Exercise description »
Write out, exactly as they stand, the line containing "rimanere aggiornati e" and all subsequent lines up to and including the final line of the records.

+===+

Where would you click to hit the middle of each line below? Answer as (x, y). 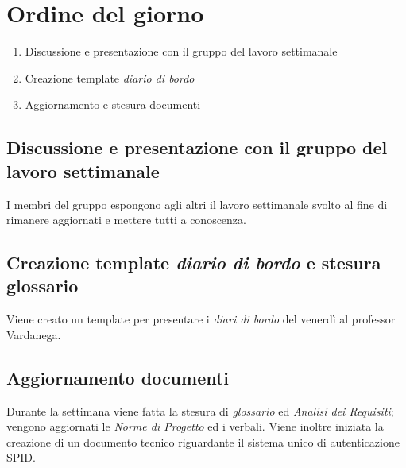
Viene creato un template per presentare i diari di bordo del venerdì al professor (201, 319)
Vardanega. (34, 334)
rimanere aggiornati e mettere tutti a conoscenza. (126, 220)
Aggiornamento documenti (118, 377)
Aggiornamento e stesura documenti (113, 104)
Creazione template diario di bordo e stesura (194, 263)
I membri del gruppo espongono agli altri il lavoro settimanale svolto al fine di (197, 204)
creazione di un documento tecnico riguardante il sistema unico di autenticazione (203, 441)

+===+

Solution for this task »
rimanere aggiornati e mettere tutti a conoscenza. (126, 220)
Aggiornamento documenti (118, 377)
Aggiornamento e stesura documenti (113, 104)
Creazione template diario di bordo e stesura (194, 263)
I membri del gruppo espongono agli altri il lavoro settimanale svolto al fine di (197, 204)
creazione di un documento tecnico riguardante il sistema unico di autenticazione (203, 441)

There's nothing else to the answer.